━━━━━ Working data
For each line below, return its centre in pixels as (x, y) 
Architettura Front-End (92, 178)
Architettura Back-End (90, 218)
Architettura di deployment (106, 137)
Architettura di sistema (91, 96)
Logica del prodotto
━━━━━━━━━━
▶ Prompt:
Of the lines above, copy each one that contains the word "Architettura".

▶ Expected output:
Architettura Front-End (92, 178)
Architettura Back-End (90, 218)
Architettura di deployment (106, 137)
Architettura di sistema (91, 96)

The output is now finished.